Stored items
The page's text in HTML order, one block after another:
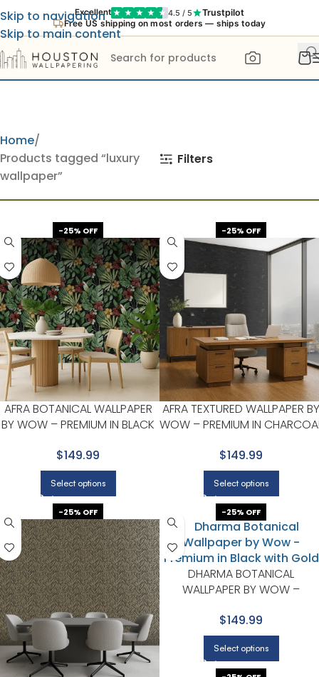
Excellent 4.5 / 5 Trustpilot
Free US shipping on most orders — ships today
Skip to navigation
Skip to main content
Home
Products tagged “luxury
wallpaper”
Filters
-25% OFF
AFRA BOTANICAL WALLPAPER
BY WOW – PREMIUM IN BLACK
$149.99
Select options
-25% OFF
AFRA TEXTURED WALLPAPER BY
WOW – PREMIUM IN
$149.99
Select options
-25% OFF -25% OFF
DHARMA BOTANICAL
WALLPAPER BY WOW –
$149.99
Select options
---
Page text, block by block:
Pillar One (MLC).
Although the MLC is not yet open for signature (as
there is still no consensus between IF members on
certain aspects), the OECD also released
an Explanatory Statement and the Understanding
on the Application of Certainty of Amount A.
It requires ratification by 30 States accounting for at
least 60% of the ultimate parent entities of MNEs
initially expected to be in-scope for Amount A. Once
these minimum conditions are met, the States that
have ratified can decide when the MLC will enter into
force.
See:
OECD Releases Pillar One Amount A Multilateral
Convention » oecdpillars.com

ACTION ITEM ▸ Using the entries above, output exactly the lines between the line holding "there is still" and the line holding "these minimum conditions", end lines included, and nothing more.

OUTPUT BELOW ▸
there is still no consensus between IF members on
certain aspects), the OECD also released
an Explanatory Statement and the Understanding
on the Application of Certainty of Amount A.
It requires ratification by 30 States accounting for at
least 60% of the ultimate parent entities of MNEs
initially expected to be in-scope for Amount A. Once
these minimum conditions are met, the States that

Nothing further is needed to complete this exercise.